# Bus Adventure



## Melody Jeoulex

~"wheels on the bus go round and round, round and round,..all day long."
me when riding a bus..:biggrin:

1st comic: mood changing music
2nd comic: awkward seat


----------



## FanKi

Jajajajajajajajajaja so funny >.<
I hate when boys do that, and I even hate it more when Oldmans do it on purpose. That kind of people is disgusting!


----------



## Melody Jeoulex

FanKi said:


> Jajajajajajajajajaja so funny >.<
> I hate when boys do that, and I even hate it more when Oldmans do it on purpose. That kind of people is disgusting!

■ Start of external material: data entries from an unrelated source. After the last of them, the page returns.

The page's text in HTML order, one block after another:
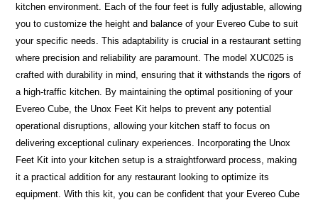
kitchen environment. Each of the four feet is fully adjustable, allowing
you to customize the height and balance of your Evereo Cube to suit
your specific needs. This adaptability is crucial in a restaurant setting
where precision and reliability are paramount. The model XUC025 is
crafted with durability in mind, ensuring that it withstands the rigors of
a high-traffic kitchen. By maintaining the optimal positioning of your
Evereo Cube, the Unox Feet Kit helps to prevent any potential
operational disruptions, allowing your kitchen staff to focus on
delivering exceptional culinary experiences. Incorporating the Unox
Feet Kit into your kitchen setup is a straightforward process, making
it a practical addition for any restaurant looking to optimize its
equipment. With this kit, you can be confident that your Evereo Cube
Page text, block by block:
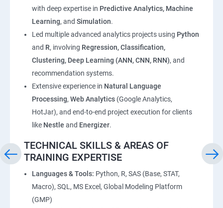
with deep expertise in Predictive Analytics, Machine
Learning, and Simulation.
Led multiple advanced analytics projects using Python
and R, involving Regression, Classification,
Clustering, Deep Learning (ANN, CNN, RNN), and
recommendation systems.
Extensive experience in Natural Language
Processing, Web Analytics (Google Analytics,
HotJar), and end-to-end project execution for clients
like Nestle and Energizer.
TECHNICAL SKILLS & AREAS OF
TRAINING EXPERTISE
Languages & Tools: Python, R, SAS (Base, STAT,
Macro), SQL, MS Excel, Global Modeling Platform
(GMP)
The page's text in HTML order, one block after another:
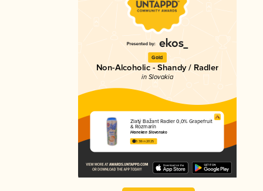
Gold
Non-Alcoholic - Shandy / Radler
in Slovakia
Zlatý Bažant Radler 0,0% Grapefruit
& Rozmarín
Heineken Slovensko
3.38 in 2025
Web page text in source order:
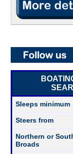
Sleeps minimum
Steers from
Northern or
Broads
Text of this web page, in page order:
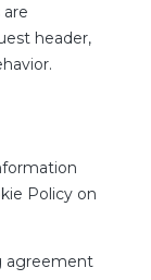
header,
Policy on
agreement
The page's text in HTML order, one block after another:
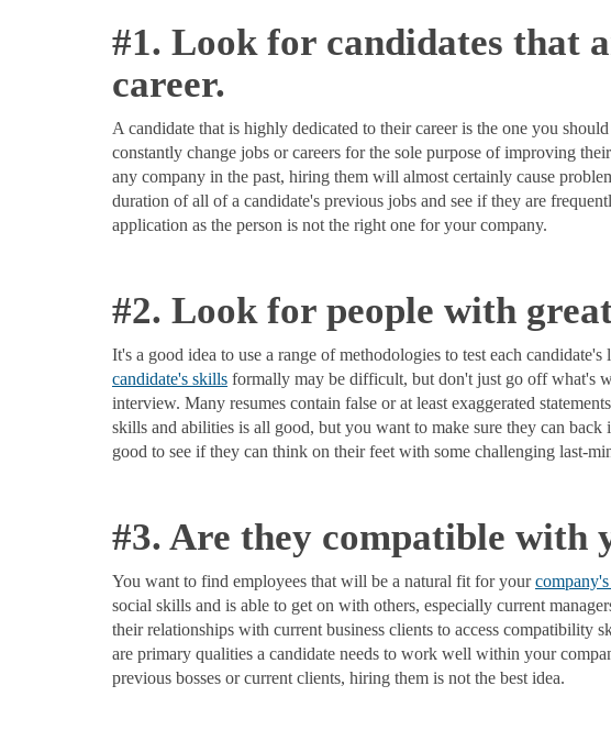
#1. Look for candidates that
career.
A candidate that is highly dedicated to their career is the one you
constantly change jobs or careers for the sole purpose of improving
any company in the past, hiring them will almost certainly cause
duration of all of a candidate's previous jobs and see if they are
application as the person is not the right one for your company.
#2. Look for people with
It's a good idea to use a range of methodologies to test each
candidate's skills formally may be difficult, but don't just go off what's
interview. Many resumes contain false or at least exaggerated
skills and abilities is all good, but you want to make sure they can
good to see if they can think on their feet with some challenging last-
#3. Are they compatible with
You want to find employees that will be a natural fit for your
social skills and is able to get on with others, especially current
their relationships with current business clients to access compatibility
are primary qualities a candidate needs to work well within your
previous bosses or current clients, hiring them is not the best idea.
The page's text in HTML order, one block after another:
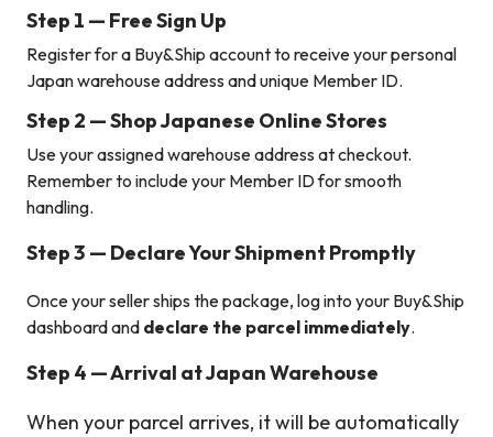
Step 1 — Free Sign Up
Register for a Buy&Ship account to receive your personal
Japan warehouse address and unique Member ID.
Step 2 — Shop Japanese Online Stores
Use your assigned warehouse address at checkout.
Remember to include your Member ID for smooth
handling.
Step 3 — Declare Your Shipment Promptly
Once your seller ships the package, log into your Buy&Ship
dashboard and declare the parcel immediately.
Step 4 — Arrival at Japan Warehouse
When your parcel arrives, it will be automatically
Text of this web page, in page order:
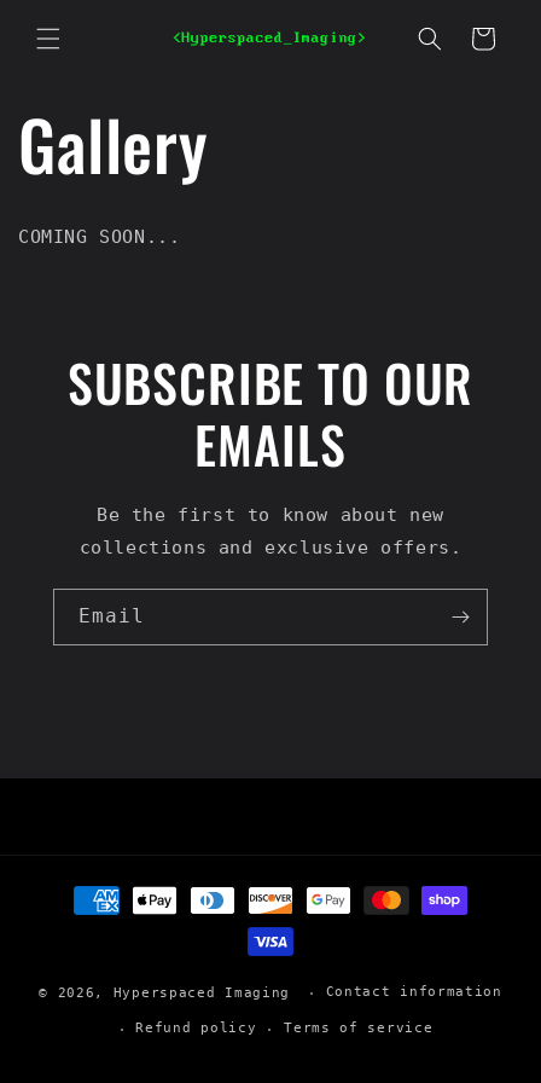
content
Cart
Gallery
COMING SOON...
SUBSCRIBE TO OUR
EMAILS
Be the first to know about new
collections and exclusive offers.
Email
Payment
methods
© 2026, Hyperspaced Imaging Contact information
Refund policy Terms of service
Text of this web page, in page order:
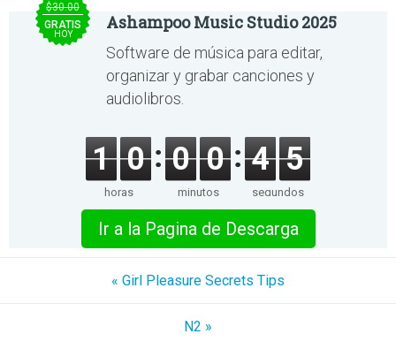
$30.00
GRATIS
HOY
Ashampoo Music Studio 2025
Software de música para editar,
organizar y grabar canciones y
audiolibros.
1 0
horas
0 0
minutos
4 5
segundos
Ir a la Pagina de Descarga
« Girl Pleasure Secrets Tips
N2 »
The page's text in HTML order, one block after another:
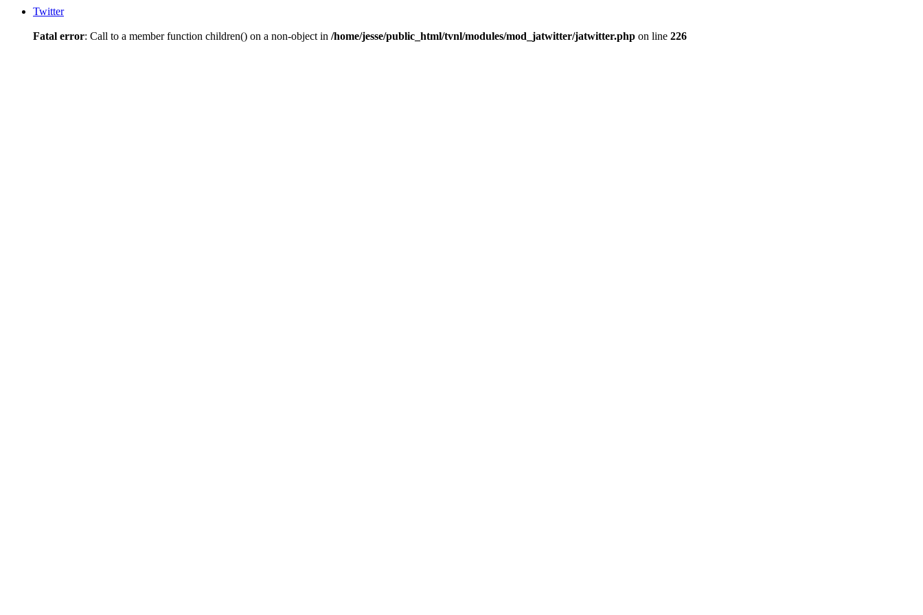
Twitter
Fatal error: Call to a member function children() on a non-object in /home/jesse/public_html/tvnl/modules/mod_jatwitter/jatwitter.php on line 226
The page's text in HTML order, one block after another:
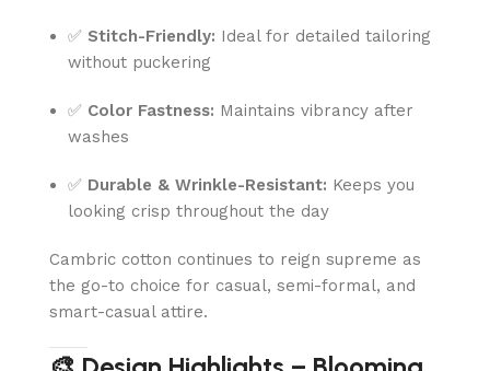
✅ Stitch-Friendly: Ideal for detailed tailoring
without puckering
✅ Color Fastness: Maintains vibrancy after
washes
✅ Durable & Wrinkle-Resistant: Keeps you
looking crisp throughout the day
Cambric cotton continues to reign supreme as
the go-to choice for casual, semi-formal, and
smart-casual attire.
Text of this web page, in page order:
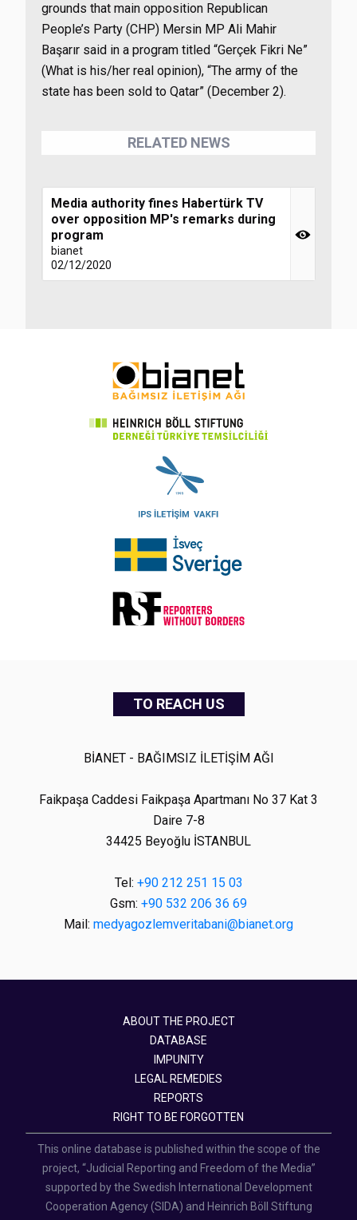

Not sure if it's really on purpose..'cause there was a space for that guy to simply move there...let me just sit in peace...but no he just stayed there..then when the bus moves creating a bit of great inertia, I stay away as possible...'cause I don't want any part getting near my face..-_-''


----------



## FanKi

Melody Jeoulex said:


> Not sure if it's really on purpose..'cause there was a space for that guy to simply move there...let me just sit in peace...but no he just stayed there..then when the bus moves creating a bit of great inertia, I stay away as possible...'cause I don't want any part getting near my face..-_-''


I don't really think he did it on purpose, but in Buenos Aires there is a lot of people who really do it. I always stare at them, like "Hey! What are you doing!? Have some respect!" irtDOG:

Aaahhg I hate them! >.<


----------



## Erilia

That's really funny :vs_laugh:
And I hate riding the bus whether when it's hot or crowed so I sympathized with your experience :biggrin:


----------



## Melody Jeoulex

FanKi said:


> I don't really think he did it on purpose, but in Buenos Aires there is a lot of people who really do it. I always stare at them, like "Hey! What are you doing!? Have some respect!" irtDOG:
> 
> Aaahhg I hate them! >.<


Haha...I don't have the guts to tell them like you would..I dunno..><...unless it's already too much...I just stay away as possible at first..


----------



## Melody Jeoulex

Erilia said:


> That's really funny :vs_laugh:
> And I hate riding the bus whether when it's hot or crowed so I sympathized with your experience :biggrin:


I enjoy riding the bus when it's not crowded and it's hot outside..abusing the AC!!..:devil:


----------



## Erilia

Melody Jeoulex said:


> I enjoy riding the bus when it's not crowded and it's hot outside..abusing the AC!!..:devil:


There's no AC in the buses in France :biggrin: And I've never rode a bus here in Canada :biggrin:


----------



## Melody Jeoulex

@Erilia oh..then it means you have a car..haha...well it's fun, except for rush hours..


----------



## Erilia

@Melody Jeoulex well my husband has a car but I cannot drive, I don't have a license :biggrin: But in our city (Strathroy) everything is pretty much accessible by walking, so there no bus going around :laugh:


----------



## Melody Jeoulex

@Erilia ooohh..that's nicer than here..I could just ride my bike..


----------



## Erilia

@Melody Jeoulex yes that's what a lot of people do here ^_^ Like my step son


----------



## TerryCurley

Erilia said:


> @*Melody Jeoulex* well my husband has a car but I cannot drive, I don't have a license :biggrin: But in our city (Strathroy) everything is pretty much accessible by walking, so there no bus going around :laugh:


 When I was growing up I lived in New York City and we didn't even own a car. Most places we walked to and if it were too far we took the subway or bus. I was surprised when I grew up to find that it wasn't like that everywhere. We had an Uncle that had a car and every now and then we went on a trip but it was only like once a year.


----------